Where do I get this from?.. I have new games that support this too but they only include version 9.0!

Thanks...


----------



## Tiber Septim (Feb 9, 2006)

Hi Deafty.
You'll need to install either Windows Vista or Windows 7.
DirectX 9.0c is the highest you'll get on XP.


----------



## -WOLF- (Jan 17, 2009)

He is correct, XP does not support DX 10, all though there are ways of getting unofficial patches, we do not recommend it.


----------



## Deafty (Dec 27, 2008)

oh man you are kidding me....
I Specifically got my mobo and graphics for this..
And I have installed xp pro64bit.


----------



## -WOLF- (Jan 17, 2009)

Well then get Vista 64-bit, any version of Vista will work.


----------



## Deafty (Dec 27, 2008)

Sure,..now I've squeezed my budget to the max,.. its just really dissapointing,..all my research and this one slip...aghhh!
By the way you know when windows 7 will be released?
maybe I wait till then....


----------



## Aus_Karlos (Mar 10, 2007)

23th October 2009, i think its only for pre-built PCs. So the official retail package shouldn't be to far off.


----------



## McNinja (Jun 22, 2008)

Nvidia Graphics Cards don't support Dx 10.1 only ATI cards do. There's no real difference in performance as its not being utilized fully until Dx 11 comes out sometime this year or next year.


----------



## -WOLF- (Jan 17, 2009)

Really? Dang, I wonder why Nvidia decided not to get 10.1 support....

Hey I wonder what OSes will support DX 11 or will it be Windows 7 only?


----------



## McNinja (Jun 22, 2008)

Vista and W7 will be able to get Dx 11. 

Dx 10.1 support is based on the hardware and isn't software thing. Its in the architecture of the card. Nvidia has Physx so its got that over ATI.


----------



## Aus_Karlos (Mar 10, 2007)

Just a little more info, all Dx10 cards will support Dx11 on a hardware level. However not all features will be available. Nvidia, ATI and MS have not released any details on what functions will not be available on Dx10 cards.


----------



## Bractoon (Jul 15, 2009)

I'm currently running Vista 32bit with all the latest and greatest updates and an ATI 3870HD video card. 

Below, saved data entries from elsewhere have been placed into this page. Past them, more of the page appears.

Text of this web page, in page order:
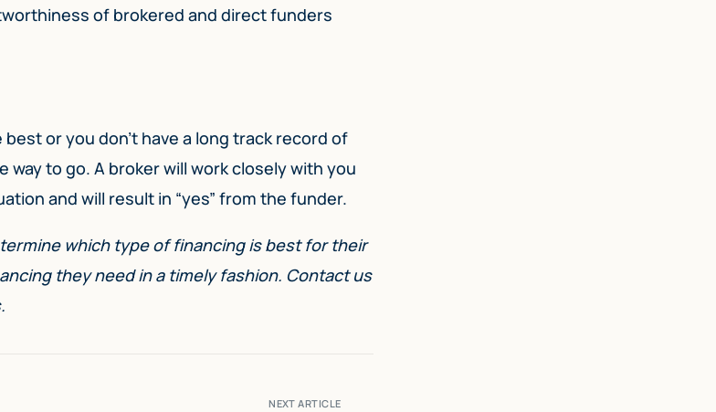
of brokered and direct funders
or you don’t have a long track record of
to go. A broker will work closely with you
and will result in “yes” from the funder.
which type of financing is best for their
they need in a timely fashion. Contact us
NEXT ARTICLE

A short while ago I loaded a copy of Win 7 to check it out and the graphical differences were glaringly noticeable, especially on 3D games. The anti-aliasing was the biggest improvement, though the colors were also WAY more vivid and distinct, just to mention a few improvements. 

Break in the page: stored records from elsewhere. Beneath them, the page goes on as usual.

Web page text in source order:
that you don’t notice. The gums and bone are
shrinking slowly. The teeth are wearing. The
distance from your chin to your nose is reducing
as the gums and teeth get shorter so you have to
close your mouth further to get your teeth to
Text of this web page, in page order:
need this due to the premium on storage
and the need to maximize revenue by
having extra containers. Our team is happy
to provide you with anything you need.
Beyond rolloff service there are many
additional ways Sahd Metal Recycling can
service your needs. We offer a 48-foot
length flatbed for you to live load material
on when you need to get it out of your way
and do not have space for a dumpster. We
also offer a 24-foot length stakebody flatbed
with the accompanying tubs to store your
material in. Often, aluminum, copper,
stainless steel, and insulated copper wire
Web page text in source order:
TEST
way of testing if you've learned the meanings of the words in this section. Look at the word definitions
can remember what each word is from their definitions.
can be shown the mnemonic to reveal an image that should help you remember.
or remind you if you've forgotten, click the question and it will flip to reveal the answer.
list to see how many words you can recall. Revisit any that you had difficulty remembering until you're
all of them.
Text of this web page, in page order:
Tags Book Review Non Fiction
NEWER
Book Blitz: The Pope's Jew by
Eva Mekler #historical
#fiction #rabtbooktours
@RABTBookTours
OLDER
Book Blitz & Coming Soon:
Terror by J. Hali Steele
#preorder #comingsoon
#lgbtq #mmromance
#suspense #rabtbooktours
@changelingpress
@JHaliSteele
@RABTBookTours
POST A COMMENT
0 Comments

After a couple of weeks, long enough to get used to the graphics performance, my system inevitably crashed and I've since reloaded my copy of Vista 32 bit... The downgrade in graphics, particularly in the anti-aliasing, is surprisingly noticeable and unbearable! I suspect the issue is that Vista doesn't automatically use DirectX 10.1, even though it's (I believe) packed into Sp1, and Win7 does. 

While I'm sure there are those of you who want to simply respond with "well, just put Win7 back on, duh" I'm sure you are also aware that Win7 is not yet available and I was only "testing" it out. Test complete, thumbs up, but now I'd like to stick with my own official copy of Vista 32 bit, thank you very much. :1angel:

Can anyone please tell me how get DirectX 10.1 to work through Vista 32bit, please? Thank you.


----------



## McNinja (Jun 22, 2008)

I guess you didn't read my post 

Directx 10.1 is only available for some ATI cards. The 4000 series probably supports it.


----------



## ebackhus (Apr 21, 2005)

DX 10.1 runs on the ATI 3K and 4K series only.


----------



## Bractoon (Jul 15, 2009)

Mcninjaguy said:


> I guess you didn't read my post
> 
> Directx 10.1 is only available for some ATI cards. The 4000 series probably supports it.


I guess you didn't read *my* post. :wink:

I know that my current hardware config supports 10.1, my Radeon HD 3870 included, because when I was running Win7 I was experiencing first hand all the glorious difference 10.1 makes; and it is surprisingly noticeable by the way. :grin:

So, I ask again, nay, PLEAD - is there a way to get Vista 32-bit to register DirectX 10.1?

Thank you all for your time and consideration.


----------



## ebackhus (Apr 21, 2005)

Direct X will only give support where it can. Just because you don't have Direct X 10.1 hardware doesn't mean that Direct X 10.1 isn't installed. Use dxdiag from the run window to see what version you have.

Windows Update can be used to get the latest edition.


----------



## McNinja (Jun 22, 2008)

You already have Directx 10. there is no updating it besides from service pack 1.

I did read your post and this issue is solved. You can't download Directx 10 by itself or update except by means of Windows which you have already done.


----------